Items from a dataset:
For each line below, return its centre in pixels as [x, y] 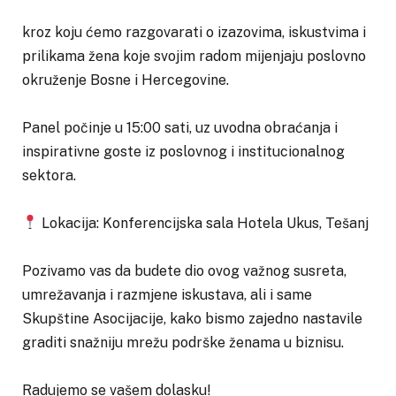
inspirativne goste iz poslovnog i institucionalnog [183, 151]
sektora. [49, 175]
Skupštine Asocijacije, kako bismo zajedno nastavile [192, 318]
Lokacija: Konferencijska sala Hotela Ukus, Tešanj [204, 223]
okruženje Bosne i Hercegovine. [126, 80]
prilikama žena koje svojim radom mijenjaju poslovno [194, 56]
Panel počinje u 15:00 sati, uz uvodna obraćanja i [180, 127]
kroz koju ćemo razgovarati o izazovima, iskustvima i [194, 32]
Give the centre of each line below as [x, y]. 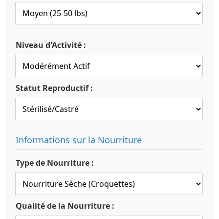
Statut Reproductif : [54, 88]
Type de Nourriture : [55, 163]
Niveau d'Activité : [51, 45]
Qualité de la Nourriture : [65, 206]
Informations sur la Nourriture [79, 140]
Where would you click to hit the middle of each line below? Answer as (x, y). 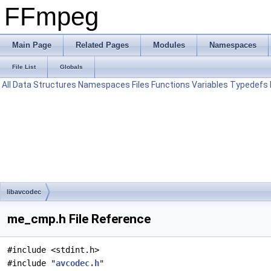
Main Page (32, 45)
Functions (171, 85)
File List (24, 67)
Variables (210, 85)
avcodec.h (77, 263)
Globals (71, 67)
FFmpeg (51, 17)
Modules (169, 45)
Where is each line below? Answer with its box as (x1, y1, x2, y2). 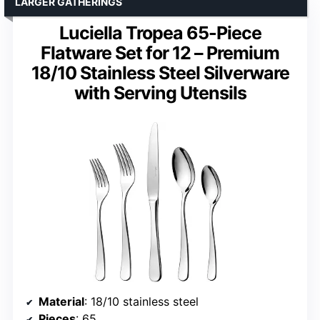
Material (39, 294, 84, 309)
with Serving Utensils (74, 82, 246, 104)
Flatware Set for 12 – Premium (41, 42, 279, 64)
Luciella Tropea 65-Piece (59, 22, 261, 44)
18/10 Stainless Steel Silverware (31, 62, 289, 84)
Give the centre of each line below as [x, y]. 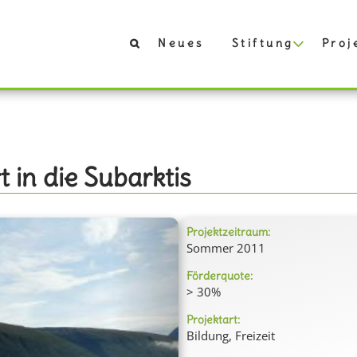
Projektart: [213, 320]
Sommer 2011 [226, 248]
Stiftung [263, 43]
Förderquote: [220, 276]
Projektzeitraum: [228, 232]
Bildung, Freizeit [231, 335]
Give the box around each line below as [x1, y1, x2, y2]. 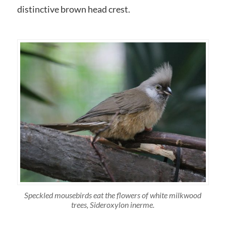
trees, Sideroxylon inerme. [71, 199, 155, 209]
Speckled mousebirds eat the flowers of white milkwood [24, 190, 202, 200]
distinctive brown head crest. [17, 4, 130, 15]
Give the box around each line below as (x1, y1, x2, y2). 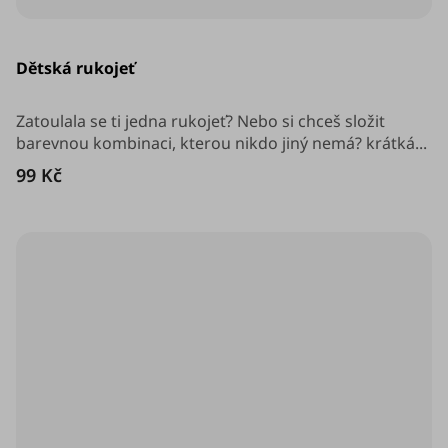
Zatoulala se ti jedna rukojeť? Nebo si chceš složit (16, 110, 385, 133)
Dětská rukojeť (16, 57, 135, 80)
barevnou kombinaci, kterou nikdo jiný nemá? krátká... (16, 132, 427, 155)
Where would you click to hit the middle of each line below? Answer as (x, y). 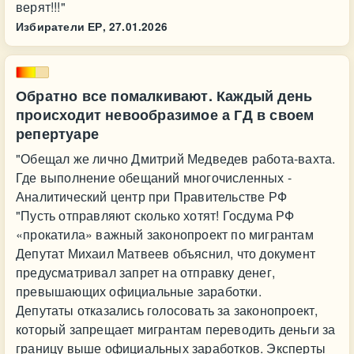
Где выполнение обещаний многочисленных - (154, 177)
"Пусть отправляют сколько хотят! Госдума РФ (155, 215)
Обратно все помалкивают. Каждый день (164, 96)
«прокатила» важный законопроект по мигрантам (165, 234)
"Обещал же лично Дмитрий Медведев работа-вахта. (176, 158)
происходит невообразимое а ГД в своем (165, 115)
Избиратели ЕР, (61, 26)
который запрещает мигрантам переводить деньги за (176, 329)
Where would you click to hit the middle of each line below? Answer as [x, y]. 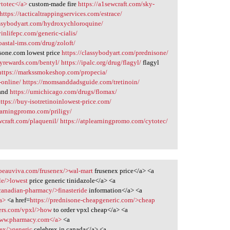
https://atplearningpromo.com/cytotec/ [114, 121]
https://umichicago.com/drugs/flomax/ [64, 91]
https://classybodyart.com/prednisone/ [115, 52]
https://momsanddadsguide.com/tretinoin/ [81, 82]
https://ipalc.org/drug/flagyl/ [101, 62]

**Exercise prompt:**
Working from the records above, reproduce exactly the lines from the one with "Globals (71, 67)" through the last line, without the pictures.

**Output below:**
Globals (71, 67)
FFmpeg (51, 17)
Modules (169, 45)
Where is each line below? Answer with its box as (x1, y1, x2, y2). 
Material (39, 294, 84, 309)
with Serving Utensils (74, 82, 246, 104)
Flatware Set for 12 – Premium (41, 42, 279, 64)
Luciella Tropea 65-Piece (59, 22, 261, 44)
18/10 Stainless Steel Silverware (31, 62, 289, 84)
Give the centre of each line below as [x, y]. 
Projektart: [213, 320]
Sommer 2011 [226, 248]
Stiftung [263, 43]
Förderquote: [220, 276]
Projektzeitraum: [228, 232]
Bildung, Freizeit [231, 335]
Give the box around each line below as [x1, y1, x2, y2]. 
trees, Sideroxylon inerme. [71, 199, 155, 209]
Speckled mousebirds eat the flowers of white milkwood [24, 190, 202, 200]
distinctive brown head crest. [17, 4, 130, 15]
Give the box around each line below as (x1, y1, x2, y2). 
Zatoulala se ti jedna rukojeť? Nebo si chceš složit (16, 110, 385, 133)
Dětská rukojeť (16, 57, 135, 80)
barevnou kombinaci, kterou nikdo jiný nemá? krátká... (16, 132, 427, 155)
Where would you click to hit the middle of each line below? Answer as (x, y). 
Где выполнение обещаний многочисленных - (154, 177)
"Пусть отправляют сколько хотят! Госдума РФ (155, 215)
Обратно все помалкивают. Каждый день (164, 96)
«прокатила» важный законопроект по мигрантам (165, 234)
"Обещал же лично Дмитрий Медведев работа-вахта. (176, 158)
происходит невообразимое а ГД в своем (165, 115)
Избиратели ЕР, (61, 26)
который запрещает мигрантам переводить деньги за (176, 329)
Where would you click to hit the middle of each line below? Answer as [x, y]. 
https://atplearningpromo.com/cytotec/ [114, 121]
https://umichicago.com/drugs/flomax/ [64, 91]
https://classybodyart.com/prednisone/ [115, 52]
https://momsanddadsguide.com/tretinoin/ [81, 82]
https://ipalc.org/drug/flagyl/ [101, 62]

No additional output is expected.